The idea of passing the task_struct was to avoid the potential cost
of having to search for the task again if one was working with the
task_struct already. We saw in a particular benchmark that had thousands
of processes and a kernel module that called find_process_by_pid() for
each of them as it performed its services on their behalf, that the
cost was quite high. I believe the benchmark was sped up some 16x by
eliminating the need to map a pid to a task structure (i.e., a
task_struct pointers were saved with the pid in this module's
internal tables).
In my particular case (XPC module) this is not an issue because I'm
dealing with the current task, so if I were to pass 0 for the pid,
find_process_by_pid() would return immediately with the current
task_struct pointer.
With passing the task_struct pointer the caller has to be holding
the tasklist_lock, which may be it's main detraction. If one only
has the pid, they can call find_task_by_pid_type() themselves,
since it is an exported symbol.
I'm quite open to go with whatever the community prefers on this
issue.
Thanks,
Dean
^ permalink raw reply [flat|nested] 16+ messages in thread
* Re: [Patch] export sched_setscheduler() for kernel module use
2004-11-15 20:33 ` Dean Nelson
2004-11-15 20:41 ` Jan Engelhardt
@ 2004-11-15 21:27 ` Chris Wright
2004-12-09 14:36 ` Dean Nelson
2004-11-16 10:48 ` Ingo Molnar
2 siblings, 1 reply; 16+ messages in thread
From: Chris Wright @ 2004-11-15 21:27 UTC (permalink / raw)
To: Dean Nelson; +Cc: Chris Wright, akpm, linux-kernel
* Dean Nelson (dcn@sgi.com) wrote:
> On Mon, Nov 15, 2004 at 10:58:01AM -0800, Chris Wright wrote:
> > * Dean Nelson (dcn@sgi.com) wrote:
> > > +int do_sched_setscheduler(pid_t pid, int policy, struct sched_param __user *param)
> >
> > this should be static.
>
> You're right. I made another change in that one now passes the task_struct
> pointer to sched_setscheduler() instead of the pid. This requires that
> the caller of sched_setscheduler() hold the tasklist_lock. The new patch
> for people's feedback follows.
This now means callers of sched_setscheduler hold tasklist_lock, also
with irq off. I think it's safer to let the core function do that.

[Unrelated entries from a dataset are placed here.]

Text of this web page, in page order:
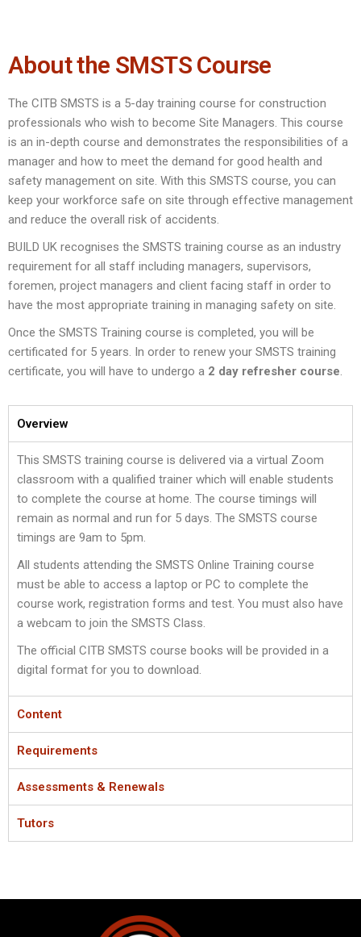
About the SMSTS Course
The CITB SMSTS is a 5-day training course for construction
professionals who wish to become Site Managers. This course
is an in-depth course and demonstrates the responsibilities of a
manager and how to meet the demand for good health and
safety management on site. With this SMSTS course, you can
keep your workforce safe on site through effective management
and reduce the overall risk of accidents.
BUILD UK recognises the SMSTS training course as an industry
requirement for all staff including managers, supervisors,
foremen, project managers and client facing staff in order to
have the most appropriate training in managing safety on site.
Once the SMSTS Training course is completed, you will be
certificated for 5 years. In order to renew your SMSTS training
certificate, you will have to undergo a 2 day refresher course.
Overview
This SMSTS training course is delivered via a virtual Zoom
classroom with a qualified trainer which will enable students
to complete the course at home. The course timings will
remain as normal and run for 5 days. The SMSTS course
timings are 9am to 5pm.
All students attending the SMSTS Online Training course
must be able to access a laptop or PC to complete the
course work, registration forms and test. You must also have
a webcam to join the SMSTS Class.
The official CITB SMSTS course books will be provided in a
digital format for you to download.
Content
Requirements
Assessments & Renewals
Tutors
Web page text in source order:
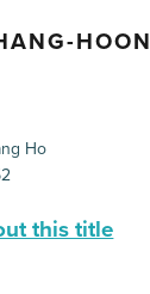
HOON
Ho
this title
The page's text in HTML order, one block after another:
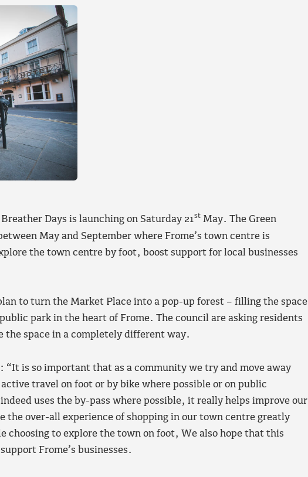
Days is launching on Saturday 21st May. The Green
May and September where Frome’s town centre is
the town centre by foot, boost support for local businesses
to turn the Market Place into a pop-up forest – filling the space
park in the heart of Frome. The council are asking residents
the space in a completely different way.
“It is so important that as a community we try and move away
travel on foot or by bike where possible or on public
uses the by-pass where possible, it really helps improve our
the over-all experience of shopping in our town centre greatly
choosing to explore the town on foot, We also hope that this
Frome’s businesses.
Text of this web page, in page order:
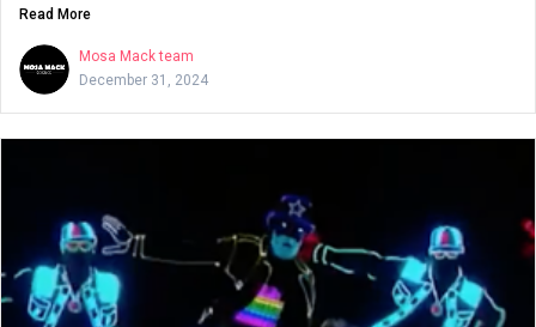
Read More
Mosa Mack team
December 31, 2024
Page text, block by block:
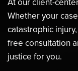
At our client-
Whether your
catastrophic
free consultation
justice for you.
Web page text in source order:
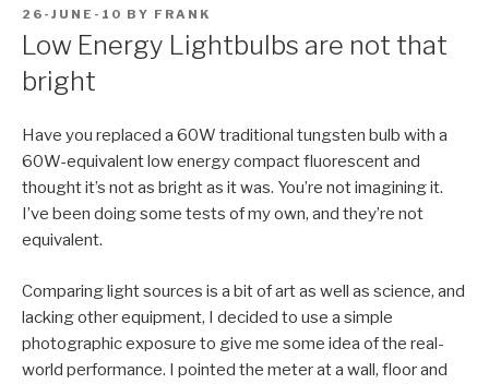
POSTED
ON
26-JUNE-10 BY FRANK
Low Energy Lightbulbs are not that
bright
Have you replaced a 60W traditional tungsten bulb with a
60W-equivalent low energy compact fluorescent and
thought it’s not as bright as it was. You’re not imagining it.
I’ve been doing some tests of my own, and they’re not
equivalent.
Comparing light sources is a bit of art as well as science, and
lacking other equipment, I decided to use a simple
photographic exposure to give me some idea of the real-
world performance. I pointed the meter at a wall, floor and
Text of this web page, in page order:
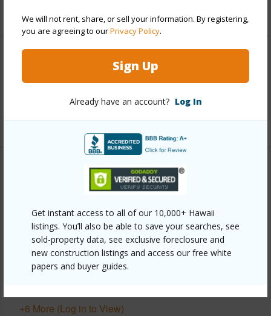
We will not rent, share, or sell your information. By registering,
you are agreeing to ourPrivacy Policy.
Sign Up
Already have an account? Log In
Get instant access to all of our 10,000+ Hawaii
listings. You’ll also be able to save your searches, see
sold-property data, see exclusive foreclosure and
new construction listings and access our free white
papers and buyer guides.
Interior Features
+1 More (Log in to View)
Property Features
View Pasture
Parking Available Y
Pool N
+6 More (Log in to View)
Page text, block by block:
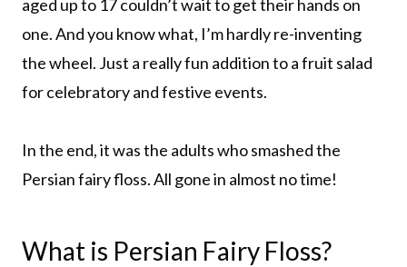
aged up to 17 couldn’t wait to get their hands on
one. And you know what, I’m hardly re-inventing
the wheel. Just a really fun addition to a fruit salad
for celebratory and festive events.
In the end, it was the adults who smashed the
Persian fairy floss. All gone in almost no time!
What is Persian Fairy Floss?
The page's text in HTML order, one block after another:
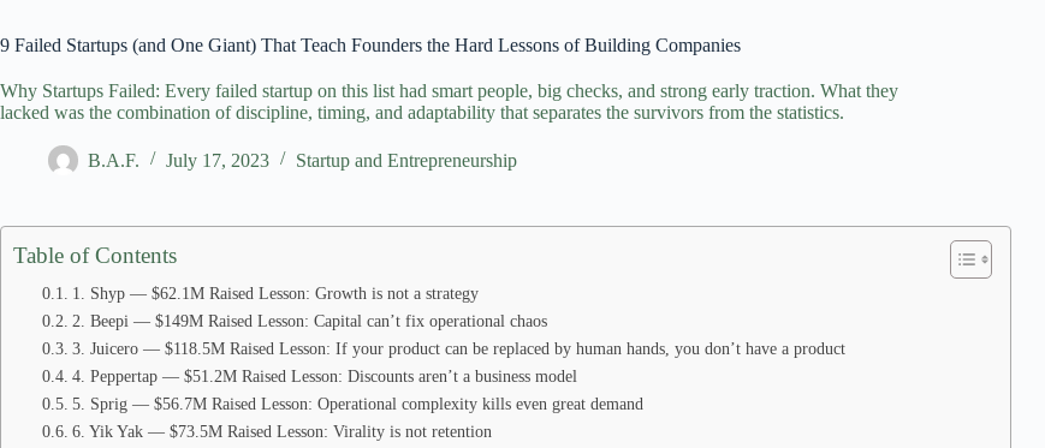
9 Failed Startups (and One Giant) That Teach Founders the Hard Lessons of Building Companies
Why Startups Failed: Every failed startup on this list had smart people, big checks, and strong early traction. What they
lacked was the combination of discipline, timing, and adaptability that separates the survivors from the statistics.
B.A.F. July 17, 2023 Startup and Entrepreneurship
Table of Contents
1. Shyp — $62.1M Raised Lesson: Growth is not a strategy
2. Beepi — $149M Raised Lesson: Capital can’t fix operational chaos
3. Juicero — $118.5M Raised Lesson: If your product can be replaced by human hands, you don’t have a product
4. Peppertap — $51.2M Raised Lesson: Discounts aren’t a business model
5. Sprig — $56.7M Raised Lesson: Operational complexity kills even great demand
6. Yik Yak — $73.5M Raised Lesson: Virality is not retention

It's a touchy area that's ripe for deadlock.
thanks,
-chris
--
Linux Security Modules http://lsm.immunix.org http://lsm.bkbits.net
^ permalink raw reply [flat|nested] 16+ messages in thread
* Re: [Patch] export sched_setscheduler() for kernel module use
2004-11-15 20:33 ` Dean Nelson
2004-11-15 20:41 ` Jan Engelhardt
2004-11-15 21:27 ` Chris Wright
@ 2004-11-16 10:48 ` Ingo Molnar
2004-11-16 20:18 ` Dean Nelson
2 siblings, 1 reply; 16+ messages in thread
From: Ingo Molnar @ 2004-11-16 10:48 UTC (permalink / raw)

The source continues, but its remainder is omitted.